Burndown Chart for Oil and Gas Piping Work

My 1st encounter with burndown chart is when I was involved in a project with Shell during the pre-commissioning stage. What is a burndown chart?

Burndown Chart answers your question, "Can all tasks be completed by the due date?" at a glance. Burndown Chart plots "the amount of tasks" vertically and "time" horizontally and shows tasks left to do versus time.


As time pass, the outstanding tasks decreases. The lines in the graph lean from top to bottom and from left to right.

And according to Wikipedia :

A burn down chart is a graphical representation of work left to do versus time. The outstanding work (or backlog) is often on the vertical axis, with time along the horizontal. That is, it is a run chart of outstanding work. It is useful for predicting when all of the work will be completed. It is often used in agile software development methodologies such as Scrum. However, burn down charts can be applied to any project containing measurable progress over time.
In other words you are ‘burning down’ the work. It will also predict based on current work rate whether the project will hit the target completion date.

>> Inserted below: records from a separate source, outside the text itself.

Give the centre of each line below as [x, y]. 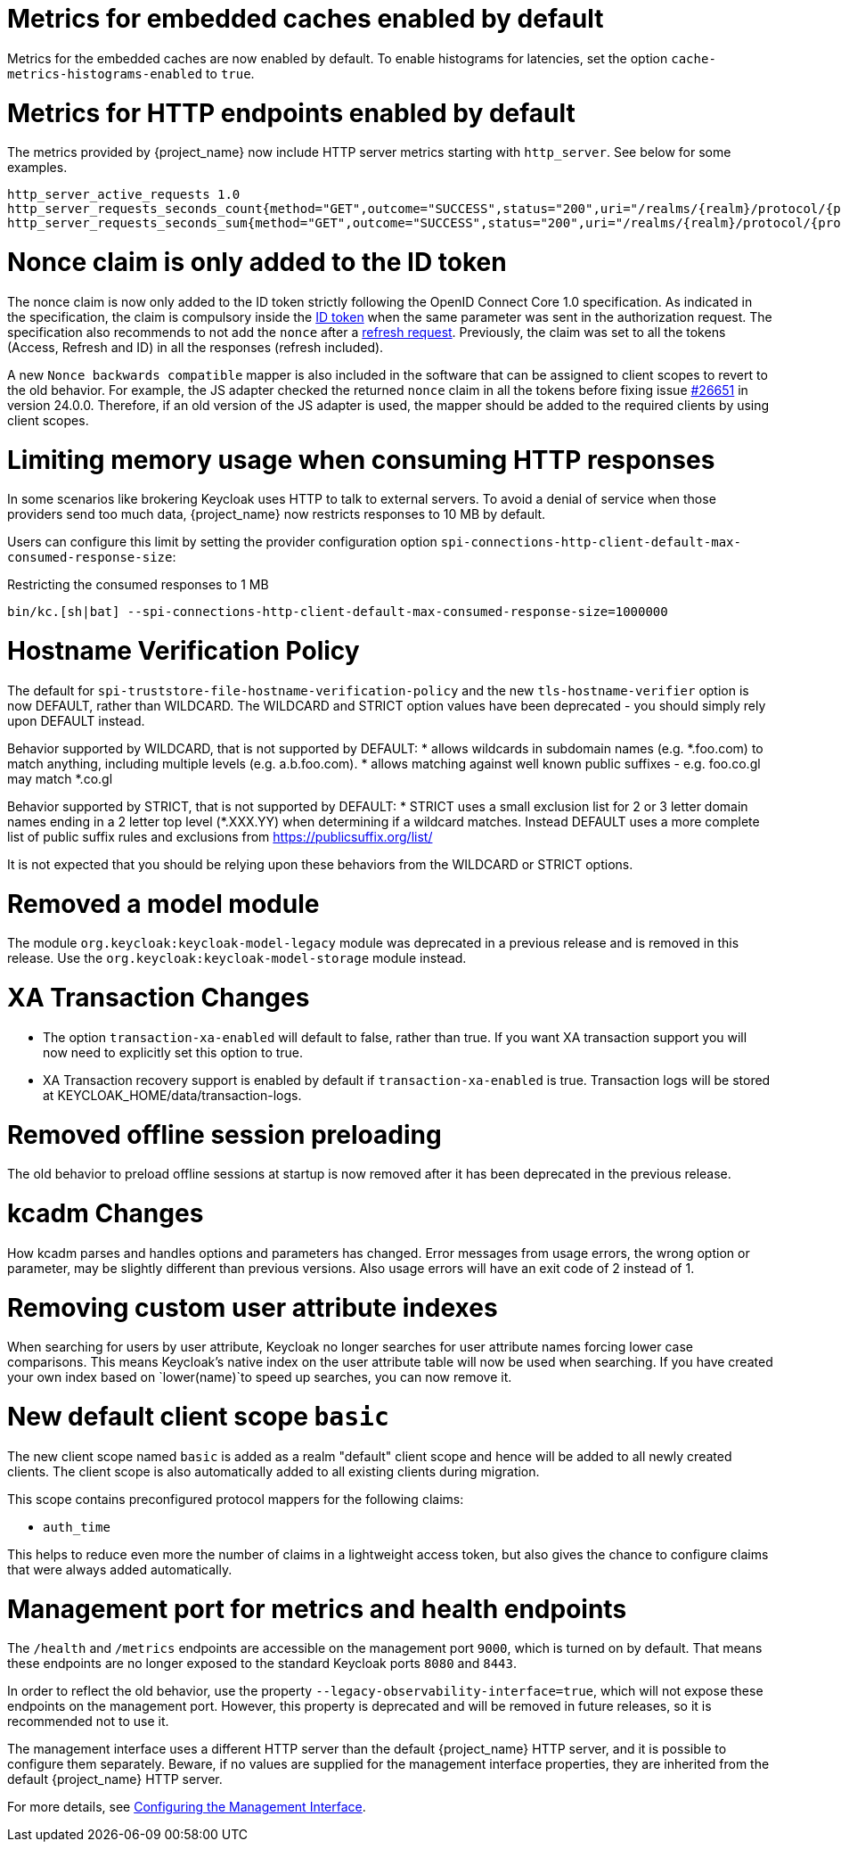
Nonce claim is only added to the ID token [257, 262]
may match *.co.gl [60, 778]
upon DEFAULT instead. [76, 720]
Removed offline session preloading [225, 1134]
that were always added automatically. [120, 1569]
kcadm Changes [106, 1213]
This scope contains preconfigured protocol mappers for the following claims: [236, 1499]
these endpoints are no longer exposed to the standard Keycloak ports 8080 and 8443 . [262, 1664]
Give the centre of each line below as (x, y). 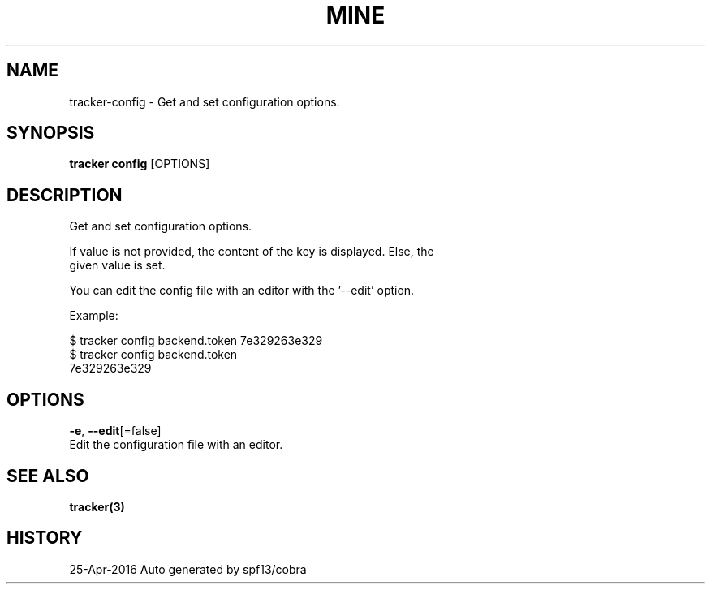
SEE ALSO (48, 476)
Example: (94, 316)
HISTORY (45, 538)
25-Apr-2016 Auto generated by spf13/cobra (188, 569)
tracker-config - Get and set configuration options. (205, 101)
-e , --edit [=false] (115, 431)
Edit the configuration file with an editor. (176, 445)
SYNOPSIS (51, 133)
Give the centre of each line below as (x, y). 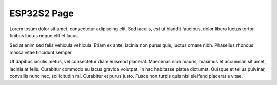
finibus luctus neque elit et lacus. (44, 35)
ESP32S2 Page (42, 13)
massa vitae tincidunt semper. (41, 52)
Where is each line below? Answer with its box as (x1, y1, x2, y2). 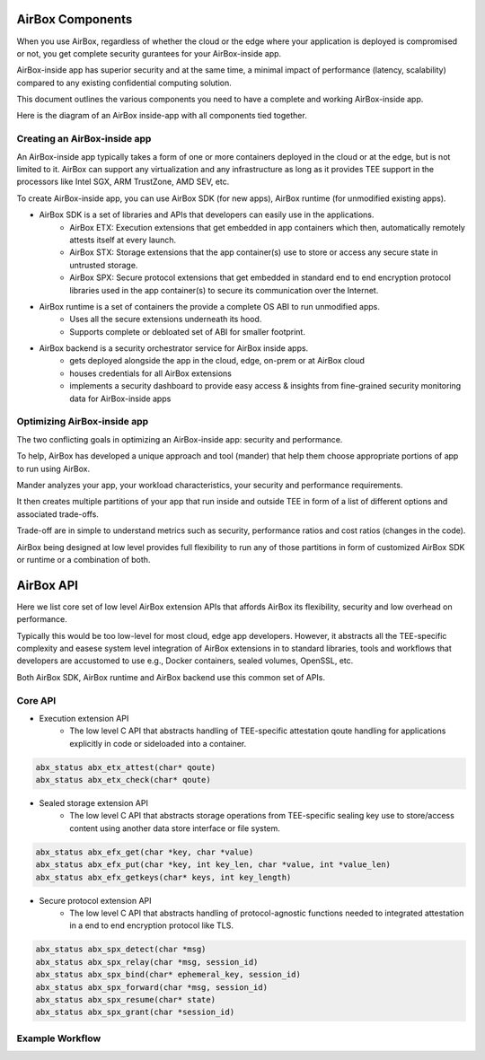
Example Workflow (16, 1032, 101, 1045)
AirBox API (16, 577, 78, 592)
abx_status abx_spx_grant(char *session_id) (35, 1007, 235, 1018)
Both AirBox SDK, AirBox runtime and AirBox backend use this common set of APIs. (16, 671, 326, 682)
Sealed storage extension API (39, 798, 148, 809)
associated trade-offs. (16, 508, 99, 520)
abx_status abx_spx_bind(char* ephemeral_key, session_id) (35, 969, 301, 980)
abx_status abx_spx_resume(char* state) (35, 994, 216, 1004)
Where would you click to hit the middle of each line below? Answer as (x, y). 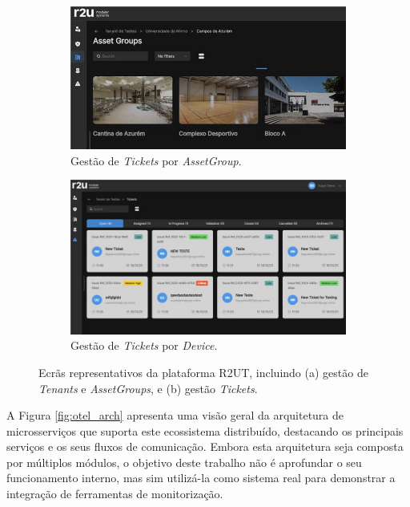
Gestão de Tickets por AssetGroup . (156, 160)
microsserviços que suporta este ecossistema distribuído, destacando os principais (205, 430)
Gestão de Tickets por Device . (144, 345)
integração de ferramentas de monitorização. (115, 494)
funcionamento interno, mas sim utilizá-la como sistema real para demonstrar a (201, 478)
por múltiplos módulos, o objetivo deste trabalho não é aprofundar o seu (184, 462)
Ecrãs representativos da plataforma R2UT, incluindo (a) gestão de (203, 372)
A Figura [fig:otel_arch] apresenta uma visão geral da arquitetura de (175, 415)
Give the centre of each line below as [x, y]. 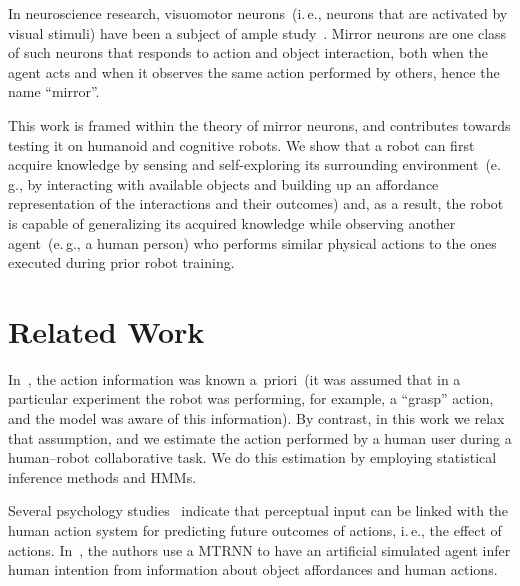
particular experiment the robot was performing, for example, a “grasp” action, [251, 398]
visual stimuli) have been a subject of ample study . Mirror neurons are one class [257, 32]
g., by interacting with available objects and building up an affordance [223, 183]
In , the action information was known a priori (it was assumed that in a [234, 378]
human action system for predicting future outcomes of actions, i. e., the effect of [255, 530]
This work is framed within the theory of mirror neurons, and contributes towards [259, 124]
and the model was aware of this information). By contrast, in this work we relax [256, 418]
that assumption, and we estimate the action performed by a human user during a [260, 437]
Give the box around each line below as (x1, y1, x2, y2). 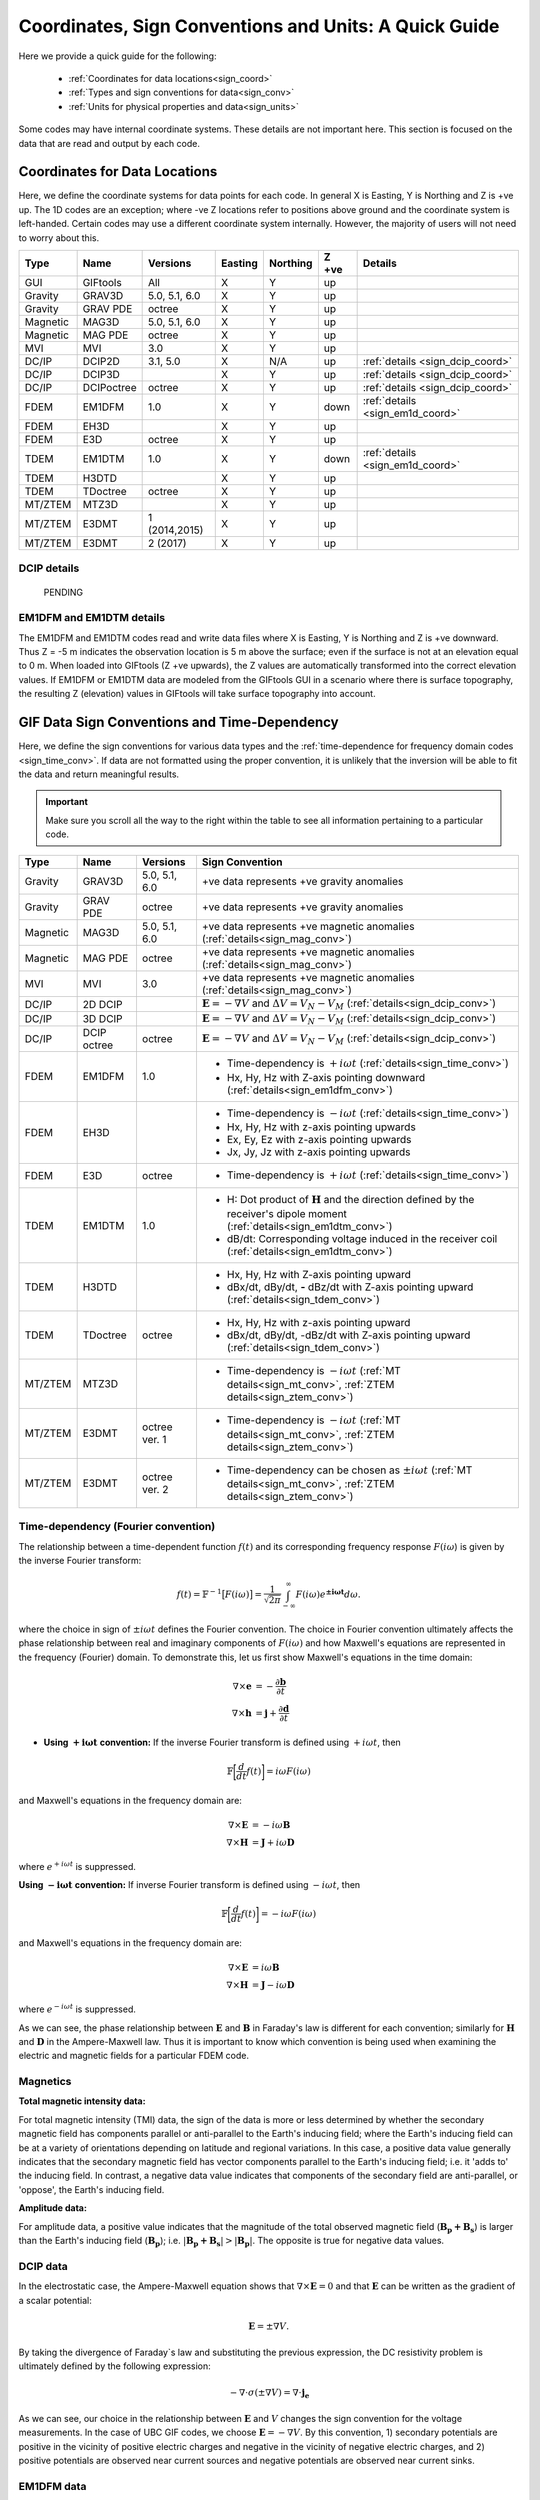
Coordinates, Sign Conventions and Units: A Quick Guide (18, 15, 500, 37)
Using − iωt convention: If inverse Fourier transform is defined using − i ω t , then (18, 1879, 361, 1891)
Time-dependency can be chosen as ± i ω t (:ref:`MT (226, 1463, 473, 1477)
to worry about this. (18, 231, 100, 244)
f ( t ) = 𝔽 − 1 (176, 1587, 222, 1600)
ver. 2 (141, 1482, 169, 1496)
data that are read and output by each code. (18, 137, 200, 149)
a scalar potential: (18, 2294, 92, 2306)
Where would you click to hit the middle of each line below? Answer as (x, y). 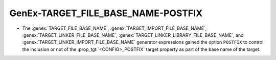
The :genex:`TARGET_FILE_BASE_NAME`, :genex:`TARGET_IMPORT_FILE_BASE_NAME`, (114, 28)
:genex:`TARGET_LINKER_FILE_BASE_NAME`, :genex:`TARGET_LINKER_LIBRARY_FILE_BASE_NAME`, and (133, 35)
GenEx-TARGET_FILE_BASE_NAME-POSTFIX (106, 13)
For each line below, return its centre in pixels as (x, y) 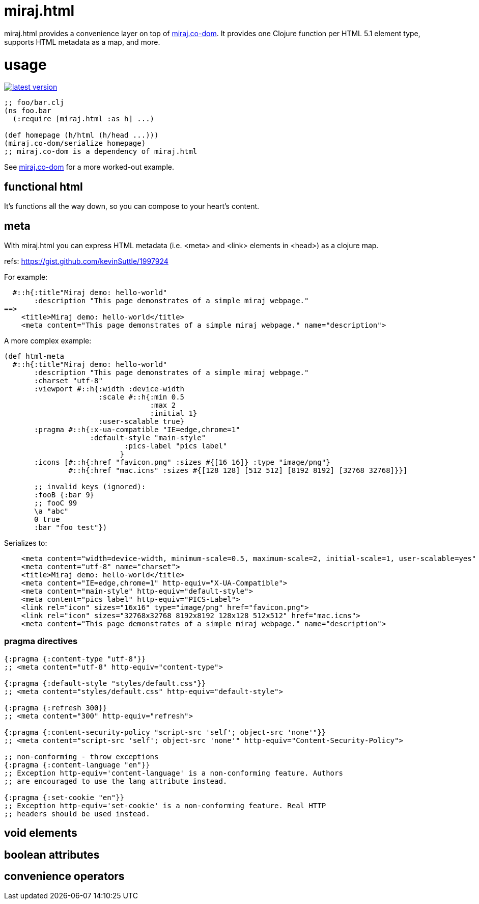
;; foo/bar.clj (34, 103)
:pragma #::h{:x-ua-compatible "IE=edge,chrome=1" (137, 429)
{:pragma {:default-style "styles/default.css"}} (105, 683)
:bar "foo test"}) (71, 527)
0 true (47, 519)
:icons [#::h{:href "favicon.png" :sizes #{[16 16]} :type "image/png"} (182, 462)
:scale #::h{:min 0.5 (142, 397)
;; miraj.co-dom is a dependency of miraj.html (101, 152)
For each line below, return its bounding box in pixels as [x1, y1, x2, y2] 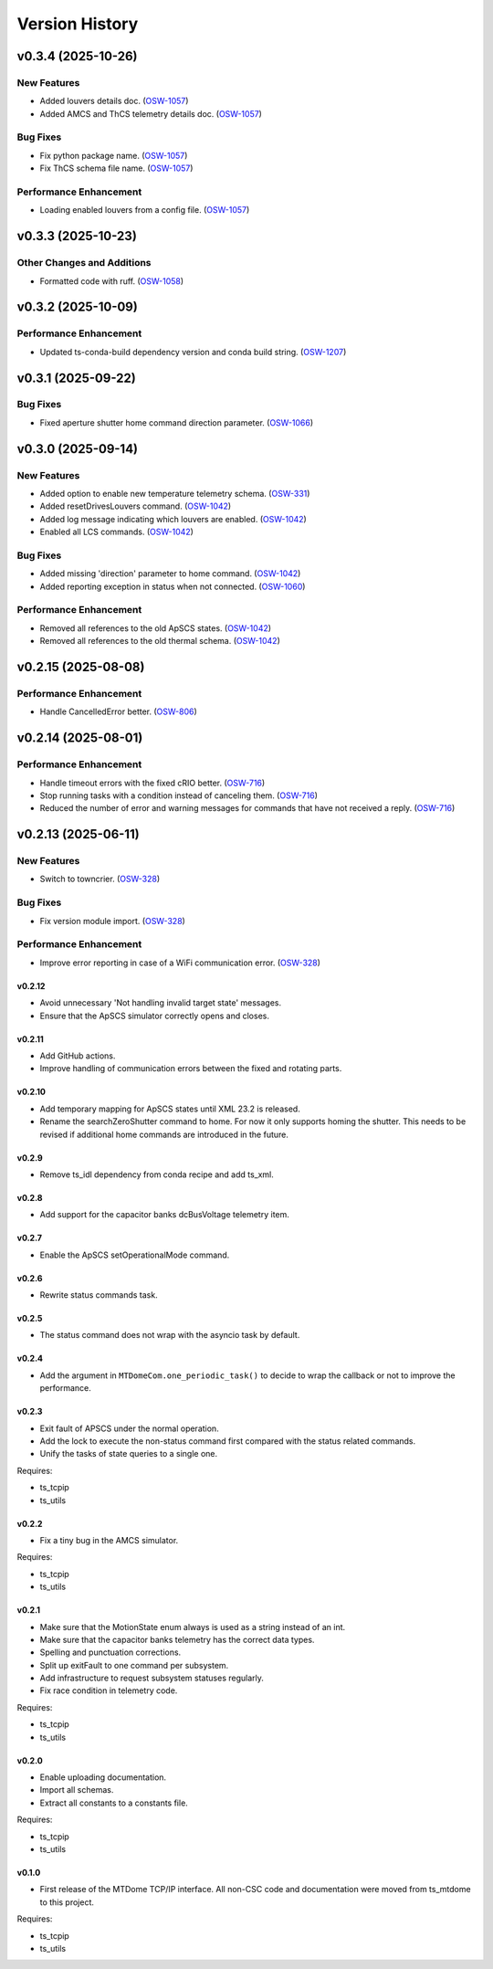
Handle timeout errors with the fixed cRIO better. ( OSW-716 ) [39, 777, 266, 788]
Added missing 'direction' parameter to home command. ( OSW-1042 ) [39, 568, 301, 579]
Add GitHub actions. [39, 1050, 116, 1061]
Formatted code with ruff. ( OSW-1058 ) [39, 275, 184, 287]
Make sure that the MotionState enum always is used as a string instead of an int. [39, 1621, 346, 1632]
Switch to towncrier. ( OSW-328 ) [39, 873, 161, 885]
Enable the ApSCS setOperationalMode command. [39, 1249, 230, 1260]
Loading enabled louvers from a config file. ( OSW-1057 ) [39, 205, 250, 216]
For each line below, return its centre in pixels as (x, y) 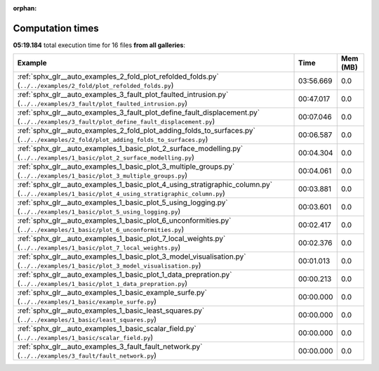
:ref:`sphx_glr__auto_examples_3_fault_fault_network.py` (110, 346)
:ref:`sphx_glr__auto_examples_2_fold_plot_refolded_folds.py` (118, 77)
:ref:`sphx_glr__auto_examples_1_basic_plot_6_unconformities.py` (124, 221)
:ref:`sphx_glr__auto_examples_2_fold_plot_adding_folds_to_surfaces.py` (136, 131)
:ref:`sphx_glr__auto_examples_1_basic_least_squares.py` (111, 311)
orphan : (25, 8)
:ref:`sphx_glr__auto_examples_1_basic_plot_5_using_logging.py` (122, 202)
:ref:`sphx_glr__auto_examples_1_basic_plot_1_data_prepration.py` (125, 275)
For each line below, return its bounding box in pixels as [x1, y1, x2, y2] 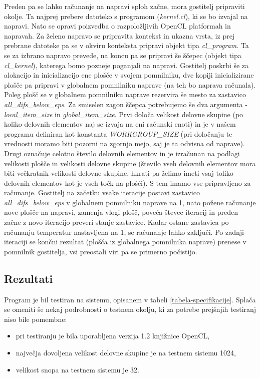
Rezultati [4, 270, 53, 286]
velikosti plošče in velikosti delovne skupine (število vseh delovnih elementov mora [4, 158, 256, 168]
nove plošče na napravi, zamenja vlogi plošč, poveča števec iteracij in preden [4, 207, 238, 217]
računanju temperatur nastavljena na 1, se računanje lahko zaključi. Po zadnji [4, 226, 244, 237]
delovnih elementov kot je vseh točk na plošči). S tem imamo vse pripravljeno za [4, 177, 251, 188]
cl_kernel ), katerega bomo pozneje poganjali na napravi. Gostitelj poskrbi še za [4, 60, 249, 70]
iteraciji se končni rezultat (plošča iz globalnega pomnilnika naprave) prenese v [4, 236, 246, 247]
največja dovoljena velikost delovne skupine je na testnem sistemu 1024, [16, 347, 236, 358]
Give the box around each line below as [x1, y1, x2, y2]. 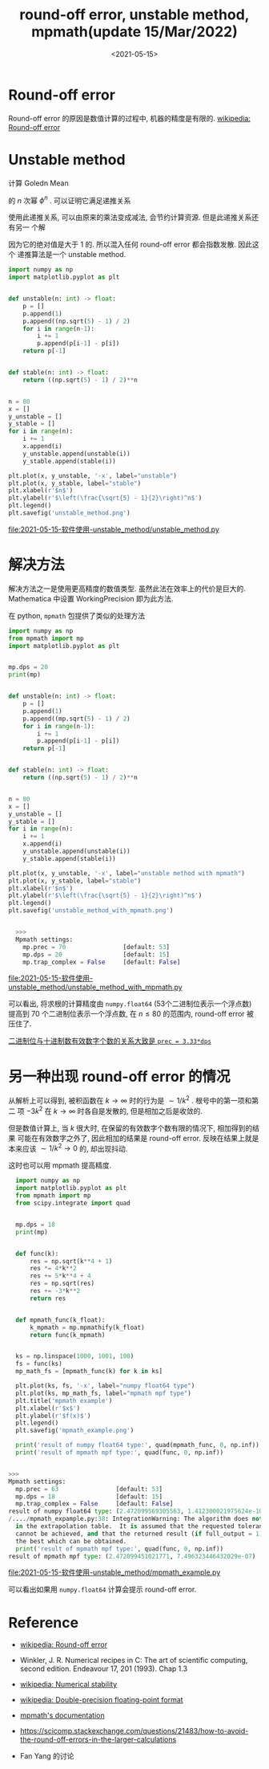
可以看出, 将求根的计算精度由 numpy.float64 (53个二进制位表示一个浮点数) [8, 999, 252, 1009]
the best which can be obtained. [15, 1537, 127, 1545]
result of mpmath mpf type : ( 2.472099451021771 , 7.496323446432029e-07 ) [8, 1552, 256, 1560]
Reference [8, 1613, 78, 1632]
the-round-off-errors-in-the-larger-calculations [19, 1734, 177, 1744]
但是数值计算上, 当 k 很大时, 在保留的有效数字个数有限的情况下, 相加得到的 [8, 1123, 253, 1133]
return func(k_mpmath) [29, 1331, 106, 1339]
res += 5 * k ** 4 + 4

You’ll discover very soon whether the team is working at a fast enough rate. It’s great to get advance notice of how things are progressing and be able to adapt your project or adjust expectations sooner rather than later.

It can also be used to see whether a project team is over-performing and going to finish early. While this is usually good news this information can prove very useful in your next post-mortem. Do the team need to work on their task estimations? Or was the work completed to a less acceptable standard?

These are some of the samples that I worked on recently.

This is the original idea and how it was started to monitor remaining dia-inch for piping pre-fab work.
 
 
 
This is the latest version that I came out with to correlate the remaining dia-inch with the manpower. It been a great helps in understanding how the remaining work achieved and need to be achieved with the manpower loading.